Anybody else having issues with Airbnb? - PilarC
Anybody here having issues with Airbnb? I am traveling the US and I wished so much I had booked a hotel or hostel for my stays. First apartment I arrived in the US there was no lock on the door of the apartment and I would arrive at the home and sometimes the main door would be open. When I woke up on the last night of my stay something had bitten me on the chest and I got very scared. Second apartment I stayed was really nice but the moved to other apartment and the other apartment was really dirty and the door of my room was broken and did not close when I had booked for a private spae. The owner had four bullies as he did not come himself than when they heard me complaining to Airbnb that they were making loud noise they enter the room without my permsission and they told me I should leave because I was complaining to Airbnb or they would hit me.

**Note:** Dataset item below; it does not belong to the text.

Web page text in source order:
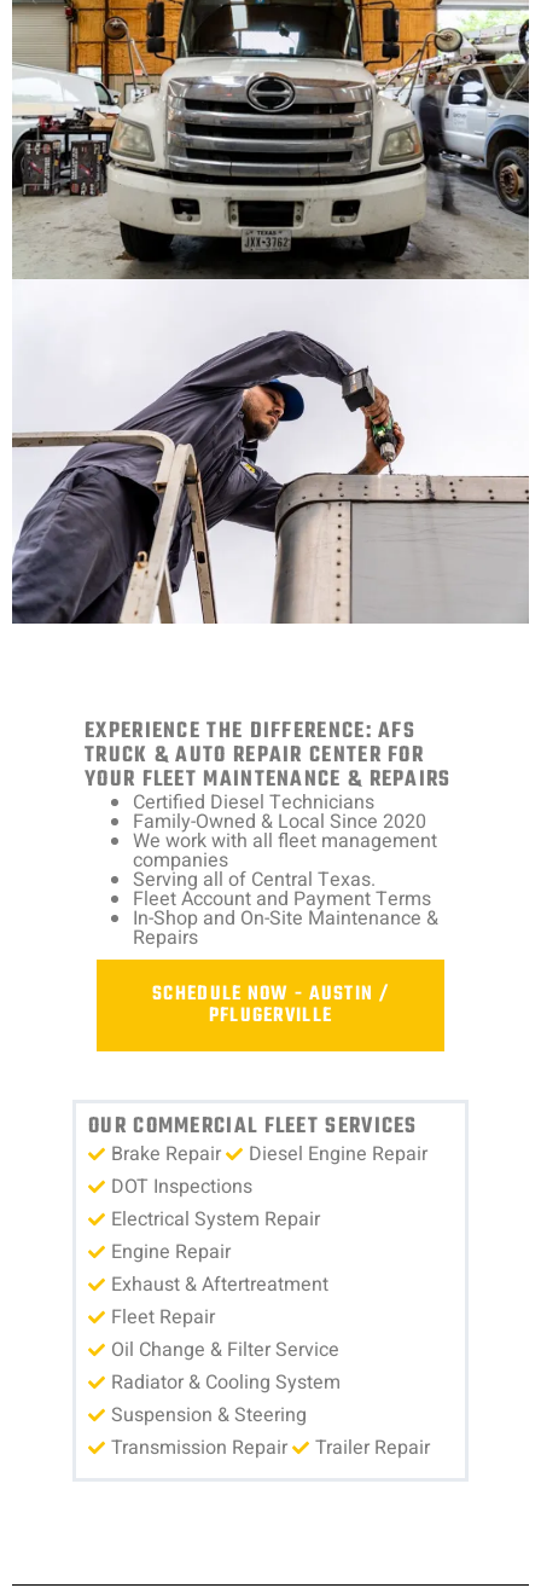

They broke my case and left me on the street in the middle of the night. Airbnb promised me they would pay me the nightly rate for  a hotel and they did not. They told me I could tell the owner to get a refund for my broken case but I cannot do it as the reservation was cancelled. Airbnb is ignoring my messages and now I am in other Airbnb that is as expensive as a hotel and it is extremely dirty. I am not complaining but I am having a horrible holiday due to have made the mistake of booking with Airbnb. This is simply unacceptable. I am wondering if other people had this experiences. I would have been much happier in a hostel I think. Much cleaner that this infected places where I am staying.
======
ben165
If you search online you'll find many of these stories. AirBNB got already too
big, it is really hard to talk to the customer service or get the money back
if you're not happy. It's like Ebay, you need to be lucky nowadays.

I prefer booking over Booking.com if I'm not sure about the offer. It's sad
where it went... And yes, it's often overpriced...

I'm traveling for a long time now, and all I can say is people are shit. I
have seen rooms totally destroyed or made dirty by visitors. It goes also the
other way around. If it's not mine, I don't care.